**ABOUT THIS TASK**
Repeat the data that follows in full. Do not include the pictures.

**SUPPLIED ENTRIES**
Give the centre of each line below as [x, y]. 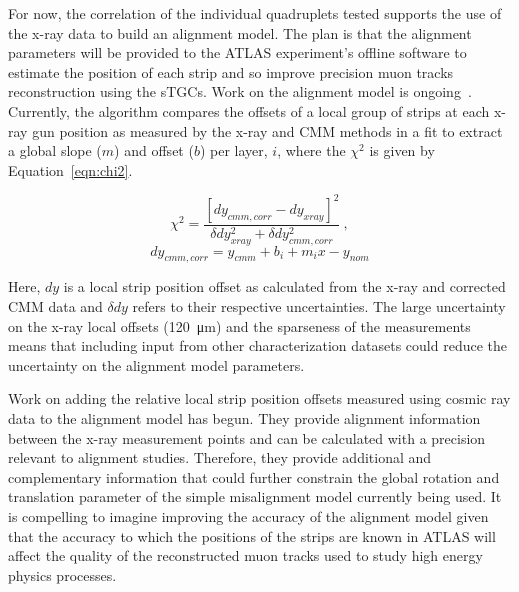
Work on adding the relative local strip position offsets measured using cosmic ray [259, 398]
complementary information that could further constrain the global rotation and [254, 476]
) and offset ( [154, 150]
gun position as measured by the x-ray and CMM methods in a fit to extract [267, 130]
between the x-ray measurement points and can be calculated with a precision [247, 437]
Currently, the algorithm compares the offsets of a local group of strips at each [249, 110]
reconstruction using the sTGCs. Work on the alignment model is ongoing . [240, 91]
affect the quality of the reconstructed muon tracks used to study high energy [245, 555]
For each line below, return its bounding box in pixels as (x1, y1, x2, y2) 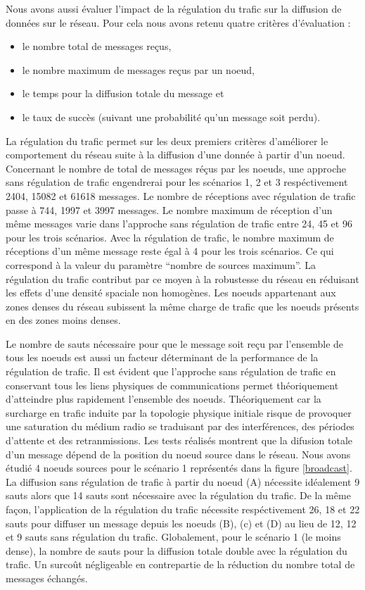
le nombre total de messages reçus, (22, 39, 172, 54)
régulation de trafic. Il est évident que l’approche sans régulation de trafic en (6, 364, 336, 379)
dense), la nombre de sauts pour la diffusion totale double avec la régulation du (6, 543, 347, 558)
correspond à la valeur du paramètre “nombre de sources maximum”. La (6, 257, 316, 272)
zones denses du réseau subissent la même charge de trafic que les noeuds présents (6, 299, 359, 313)
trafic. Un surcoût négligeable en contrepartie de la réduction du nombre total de (6, 557, 355, 572)
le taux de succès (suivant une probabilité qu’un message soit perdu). (22, 109, 321, 124)
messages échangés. (6, 570, 88, 585)
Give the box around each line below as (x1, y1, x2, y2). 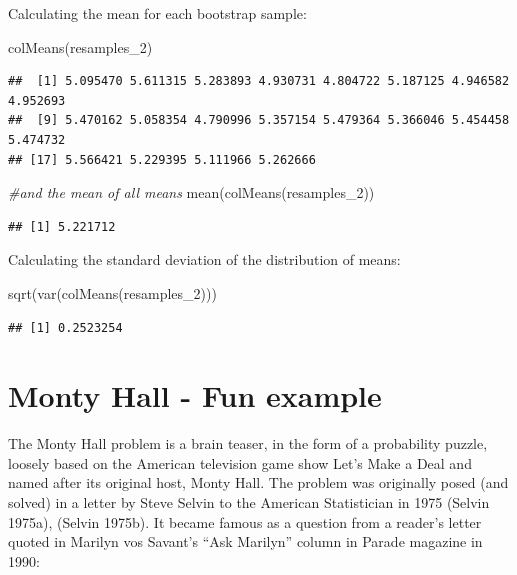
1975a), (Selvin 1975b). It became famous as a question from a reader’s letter (8, 511, 482, 532)
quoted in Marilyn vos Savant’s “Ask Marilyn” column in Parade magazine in (8, 531, 483, 552)
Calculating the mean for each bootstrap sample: (8, 3, 307, 23)
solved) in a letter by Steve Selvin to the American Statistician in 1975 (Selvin (8, 492, 490, 513)
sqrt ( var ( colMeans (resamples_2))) (8, 282, 217, 303)
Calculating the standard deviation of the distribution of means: (8, 249, 401, 270)
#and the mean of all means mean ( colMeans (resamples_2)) (8, 182, 375, 203)
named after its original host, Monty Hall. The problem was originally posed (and (8, 472, 509, 493)
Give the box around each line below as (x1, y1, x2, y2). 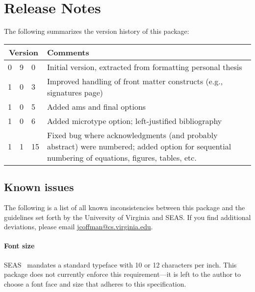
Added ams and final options (47, 100, 146, 112)
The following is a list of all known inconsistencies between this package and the (4, 202, 245, 212)
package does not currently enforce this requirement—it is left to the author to (4, 269, 241, 279)
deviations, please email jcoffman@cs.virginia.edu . (4, 221, 153, 232)
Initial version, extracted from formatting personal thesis (47, 61, 242, 73)
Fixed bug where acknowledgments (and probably (47, 129, 218, 141)
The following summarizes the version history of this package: (4, 26, 189, 36)
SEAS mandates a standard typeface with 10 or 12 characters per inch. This (4, 259, 237, 269)
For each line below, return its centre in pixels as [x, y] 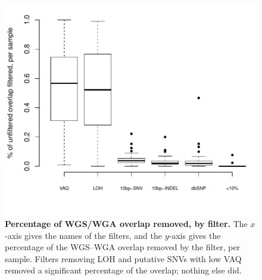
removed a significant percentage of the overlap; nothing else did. [123, 270]
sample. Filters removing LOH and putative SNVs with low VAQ [123, 258]
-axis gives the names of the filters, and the [83, 235]
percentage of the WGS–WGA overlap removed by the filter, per [123, 247]
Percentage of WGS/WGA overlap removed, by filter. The [126, 223]
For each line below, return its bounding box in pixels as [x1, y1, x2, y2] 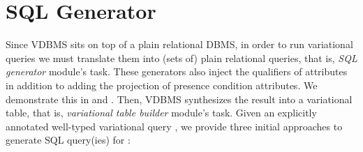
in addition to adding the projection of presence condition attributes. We [6, 77, 318, 92]
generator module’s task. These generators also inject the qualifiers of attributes [6, 64, 348, 79]
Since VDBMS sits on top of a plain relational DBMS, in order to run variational [6, 37, 353, 52]
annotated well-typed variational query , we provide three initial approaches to [6, 119, 343, 133]
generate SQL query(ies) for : [6, 132, 131, 147]
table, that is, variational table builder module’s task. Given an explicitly [6, 105, 317, 120]
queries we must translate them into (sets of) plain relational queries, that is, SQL [6, 50, 357, 65]
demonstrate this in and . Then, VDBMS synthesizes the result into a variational [6, 91, 353, 106]
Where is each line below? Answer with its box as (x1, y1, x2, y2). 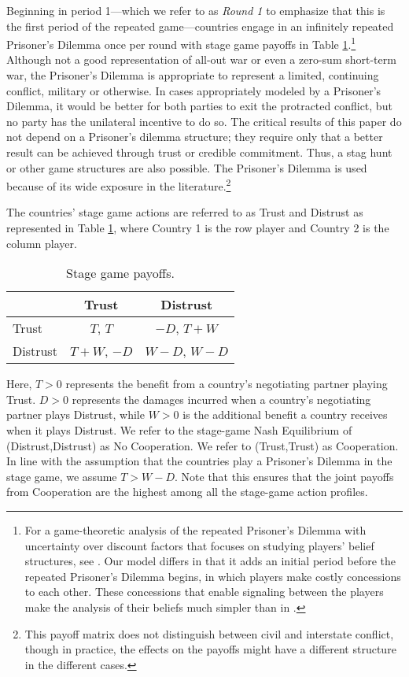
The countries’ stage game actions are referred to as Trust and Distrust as (6, 204, 363, 220)
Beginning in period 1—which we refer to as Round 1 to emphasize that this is (6, 2, 385, 18)
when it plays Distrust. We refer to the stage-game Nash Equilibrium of (6, 422, 352, 438)
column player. (6, 235, 77, 251)
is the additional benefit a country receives (182, 406, 388, 423)
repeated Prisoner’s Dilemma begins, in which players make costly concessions (24, 568, 401, 584)
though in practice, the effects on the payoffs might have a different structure (24, 641, 396, 657)
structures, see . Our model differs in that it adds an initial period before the (24, 553, 396, 569)
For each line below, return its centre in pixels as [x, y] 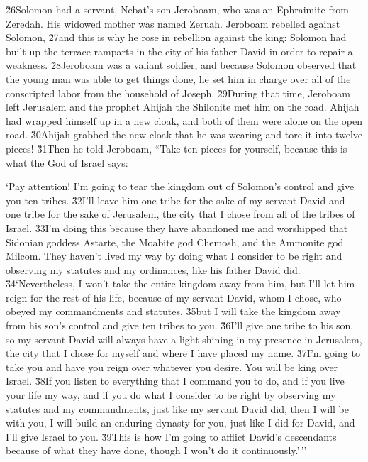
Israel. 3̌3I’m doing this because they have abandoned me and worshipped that [177, 227]
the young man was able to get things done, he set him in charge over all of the [178, 78]
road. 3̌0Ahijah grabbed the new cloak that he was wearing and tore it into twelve [184, 134]
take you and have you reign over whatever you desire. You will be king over [172, 367]
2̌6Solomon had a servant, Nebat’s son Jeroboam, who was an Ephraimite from [177, 9]
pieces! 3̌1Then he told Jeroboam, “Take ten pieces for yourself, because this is [177, 148]
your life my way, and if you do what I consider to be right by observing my [171, 395]
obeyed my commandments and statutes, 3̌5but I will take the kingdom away [173, 311]

**RESULT**
Give the centre of each line below as [x, y]. 
Work on adding the relative local strip position offsets measured using cosmic ray [259, 398]
complementary information that could further constrain the global rotation and [254, 476]
) and offset ( [154, 150]
gun position as measured by the x-ray and CMM methods in a fit to extract [267, 130]
between the x-ray measurement points and can be calculated with a precision [247, 437]
Currently, the algorithm compares the offsets of a local group of strips at each [249, 110]
reconstruction using the sTGCs. Work on the alignment model is ongoing . [240, 91]
affect the quality of the reconstructed muon tracks used to study high energy [245, 555]
For each line below, return its bounding box in pixels as (x1, y1, x2, y2) 
le nombre total de messages reçus, (22, 39, 172, 54)
régulation de trafic. Il est évident que l’approche sans régulation de trafic en (6, 364, 336, 379)
dense), la nombre de sauts pour la diffusion totale double avec la régulation du (6, 543, 347, 558)
correspond à la valeur du paramètre “nombre de sources maximum”. La (6, 257, 316, 272)
zones denses du réseau subissent la même charge de trafic que les noeuds présents (6, 299, 359, 313)
trafic. Un surcoût négligeable en contrepartie de la réduction du nombre total de (6, 557, 355, 572)
le taux de succès (suivant une probabilité qu’un message soit perdu). (22, 109, 321, 124)
messages échangés. (6, 570, 88, 585)
Give the box around each line below as (x1, y1, x2, y2). 
1975a), (Selvin 1975b). It became famous as a question from a reader’s letter (8, 511, 482, 532)
quoted in Marilyn vos Savant’s “Ask Marilyn” column in Parade magazine in (8, 531, 483, 552)
Calculating the mean for each bootstrap sample: (8, 3, 307, 23)
solved) in a letter by Steve Selvin to the American Statistician in 1975 (Selvin (8, 492, 490, 513)
sqrt ( var ( colMeans (resamples_2))) (8, 282, 217, 303)
Calculating the standard deviation of the distribution of means: (8, 249, 401, 270)
#and the mean of all means mean ( colMeans (resamples_2)) (8, 182, 375, 203)
named after its original host, Monty Hall. The problem was originally posed (and (8, 472, 509, 493)
Give the box around each line below as (x1, y1, x2, y2). 
Added ams and final options (47, 100, 146, 112)
The following is a list of all known inconsistencies between this package and the (4, 202, 245, 212)
package does not currently enforce this requirement—it is left to the author to (4, 269, 241, 279)
deviations, please email jcoffman@cs.virginia.edu . (4, 221, 153, 232)
Initial version, extracted from formatting personal thesis (47, 61, 242, 73)
Fixed bug where acknowledgments (and probably (47, 129, 218, 141)
The following summarizes the version history of this package: (4, 26, 189, 36)
SEAS mandates a standard typeface with 10 or 12 characters per inch. This (4, 259, 237, 269)
For each line below, return its centre in pixels as [x, y] 
removed a significant percentage of the overlap; nothing else did. [123, 270]
sample. Filters removing LOH and putative SNVs with low VAQ [123, 258]
-axis gives the names of the filters, and the [83, 235]
percentage of the WGS–WGA overlap removed by the filter, per [123, 247]
Percentage of WGS/WGA overlap removed, by filter. The [126, 223]
For each line below, return its bounding box in pixels as [x1, y1, x2, y2] 
in addition to adding the projection of presence condition attributes. We [6, 77, 318, 92]
generator module’s task. These generators also inject the qualifiers of attributes [6, 64, 348, 79]
Since VDBMS sits on top of a plain relational DBMS, in order to run variational [6, 37, 353, 52]
annotated well-typed variational query , we provide three initial approaches to [6, 119, 343, 133]
generate SQL query(ies) for : [6, 132, 131, 147]
table, that is, variational table builder module’s task. Given an explicitly [6, 105, 317, 120]
queries we must translate them into (sets of) plain relational queries, that is, SQL [6, 50, 357, 65]
demonstrate this in and . Then, VDBMS synthesizes the result into a variational [6, 91, 353, 106]
Where is each line below? Answer with its box as (x1, y1, x2, y2). 
The countries’ stage game actions are referred to as Trust and Distrust as (6, 204, 363, 220)
Beginning in period 1—which we refer to as Round 1 to emphasize that this is (6, 2, 385, 18)
when it plays Distrust. We refer to the stage-game Nash Equilibrium of (6, 422, 352, 438)
column player. (6, 235, 77, 251)
is the additional benefit a country receives (182, 406, 388, 423)
repeated Prisoner’s Dilemma begins, in which players make costly concessions (24, 568, 401, 584)
though in practice, the effects on the payoffs might have a different structure (24, 641, 396, 657)
structures, see . Our model differs in that it adds an initial period before the (24, 553, 396, 569)
For each line below, return its centre in pixels as [x, y] 
Israel. 3̌3I’m doing this because they have abandoned me and worshipped that [177, 227]
the young man was able to get things done, he set him in charge over all of the [178, 78]
road. 3̌0Ahijah grabbed the new cloak that he was wearing and tore it into twelve [184, 134]
take you and have you reign over whatever you desire. You will be king over [172, 367]
2̌6Solomon had a servant, Nebat’s son Jeroboam, who was an Ephraimite from [177, 9]
pieces! 3̌1Then he told Jeroboam, “Take ten pieces for yourself, because this is [177, 148]
your life my way, and if you do what I consider to be right by observing my [171, 395]
obeyed my commandments and statutes, 3̌5but I will take the kingdom away [173, 311]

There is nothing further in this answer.